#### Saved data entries
——

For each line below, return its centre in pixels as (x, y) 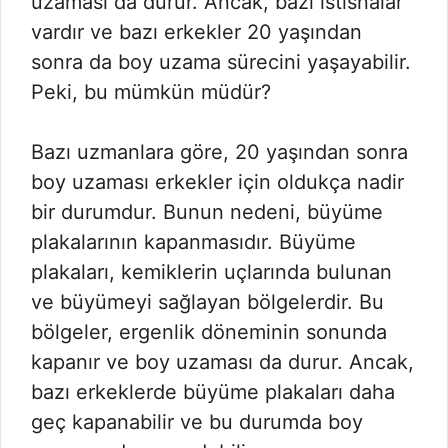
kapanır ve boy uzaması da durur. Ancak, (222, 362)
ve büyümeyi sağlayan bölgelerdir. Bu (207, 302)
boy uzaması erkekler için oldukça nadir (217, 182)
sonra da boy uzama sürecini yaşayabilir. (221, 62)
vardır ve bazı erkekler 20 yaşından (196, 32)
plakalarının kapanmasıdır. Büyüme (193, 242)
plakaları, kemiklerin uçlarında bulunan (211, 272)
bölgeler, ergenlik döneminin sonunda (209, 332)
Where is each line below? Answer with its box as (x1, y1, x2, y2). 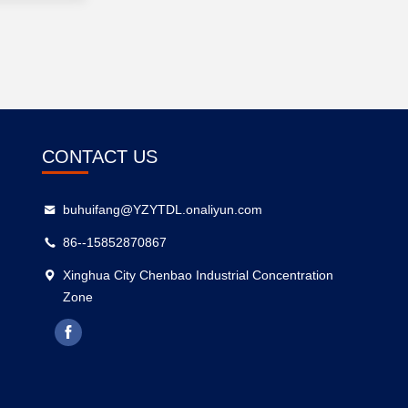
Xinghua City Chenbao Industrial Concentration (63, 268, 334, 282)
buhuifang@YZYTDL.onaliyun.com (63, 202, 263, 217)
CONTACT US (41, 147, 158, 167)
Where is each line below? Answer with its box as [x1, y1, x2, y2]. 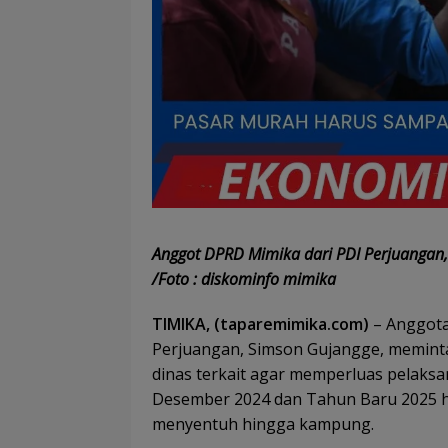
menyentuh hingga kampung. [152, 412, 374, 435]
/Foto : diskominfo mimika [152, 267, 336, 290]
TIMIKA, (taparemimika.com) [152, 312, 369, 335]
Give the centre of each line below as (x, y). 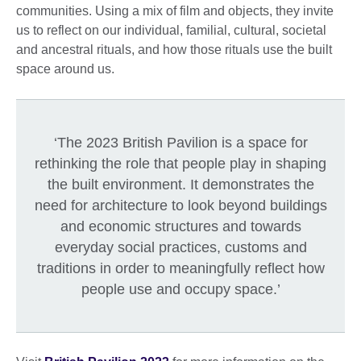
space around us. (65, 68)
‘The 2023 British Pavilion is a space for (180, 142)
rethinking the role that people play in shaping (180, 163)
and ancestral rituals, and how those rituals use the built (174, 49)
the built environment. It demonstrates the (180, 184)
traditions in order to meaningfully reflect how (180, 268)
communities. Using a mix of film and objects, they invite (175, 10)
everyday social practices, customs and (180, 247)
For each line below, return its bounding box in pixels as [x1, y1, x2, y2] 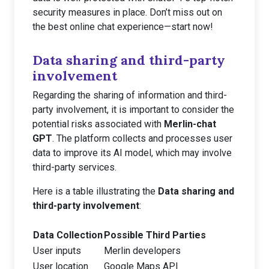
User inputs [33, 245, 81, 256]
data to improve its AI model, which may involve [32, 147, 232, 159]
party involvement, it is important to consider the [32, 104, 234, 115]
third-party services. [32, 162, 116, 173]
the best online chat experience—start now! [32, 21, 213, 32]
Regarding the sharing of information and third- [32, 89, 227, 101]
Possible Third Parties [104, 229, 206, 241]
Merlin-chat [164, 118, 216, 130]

——

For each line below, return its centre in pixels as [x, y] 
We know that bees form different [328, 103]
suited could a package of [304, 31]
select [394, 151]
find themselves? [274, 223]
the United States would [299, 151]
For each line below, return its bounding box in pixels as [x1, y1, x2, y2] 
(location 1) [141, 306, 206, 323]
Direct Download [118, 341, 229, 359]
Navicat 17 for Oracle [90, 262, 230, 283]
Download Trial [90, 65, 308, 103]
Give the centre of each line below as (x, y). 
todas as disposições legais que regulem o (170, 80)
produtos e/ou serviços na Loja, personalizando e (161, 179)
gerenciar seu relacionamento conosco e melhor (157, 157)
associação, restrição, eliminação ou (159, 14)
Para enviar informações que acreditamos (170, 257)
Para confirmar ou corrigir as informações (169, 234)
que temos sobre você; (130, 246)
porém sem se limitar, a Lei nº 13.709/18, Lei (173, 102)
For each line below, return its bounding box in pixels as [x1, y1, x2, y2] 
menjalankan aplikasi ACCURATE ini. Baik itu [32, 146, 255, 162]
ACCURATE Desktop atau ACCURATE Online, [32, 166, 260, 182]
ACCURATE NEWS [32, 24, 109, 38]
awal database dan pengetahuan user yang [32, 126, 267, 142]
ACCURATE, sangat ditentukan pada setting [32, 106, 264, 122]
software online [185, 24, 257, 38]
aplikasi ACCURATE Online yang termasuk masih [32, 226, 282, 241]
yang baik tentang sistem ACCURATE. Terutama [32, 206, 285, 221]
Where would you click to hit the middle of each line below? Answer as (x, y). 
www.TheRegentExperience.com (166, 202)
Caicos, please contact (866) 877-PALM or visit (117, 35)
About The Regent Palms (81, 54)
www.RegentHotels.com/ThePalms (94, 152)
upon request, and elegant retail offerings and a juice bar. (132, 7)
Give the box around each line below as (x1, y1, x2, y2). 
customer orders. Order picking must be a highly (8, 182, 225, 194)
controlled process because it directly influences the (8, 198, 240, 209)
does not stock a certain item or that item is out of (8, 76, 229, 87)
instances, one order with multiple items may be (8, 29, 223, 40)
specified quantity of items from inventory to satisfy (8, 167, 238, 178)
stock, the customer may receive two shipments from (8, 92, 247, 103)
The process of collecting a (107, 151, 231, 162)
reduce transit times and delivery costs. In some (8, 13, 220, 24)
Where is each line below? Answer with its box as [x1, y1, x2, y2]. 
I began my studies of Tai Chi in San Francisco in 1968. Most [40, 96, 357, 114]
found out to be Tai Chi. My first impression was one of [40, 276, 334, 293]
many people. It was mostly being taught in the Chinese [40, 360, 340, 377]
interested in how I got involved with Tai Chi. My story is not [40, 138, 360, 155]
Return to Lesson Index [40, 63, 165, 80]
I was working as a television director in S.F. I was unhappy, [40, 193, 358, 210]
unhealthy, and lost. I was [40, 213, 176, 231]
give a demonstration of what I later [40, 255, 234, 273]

——

#### Task instructions
Copy every line of the entries above in which "from" occurs.

#### Solution for this problem
specified quantity of items from inventory to satisfy (8, 167, 238, 178)
stock, the customer may receive two shipments from (8, 92, 247, 103)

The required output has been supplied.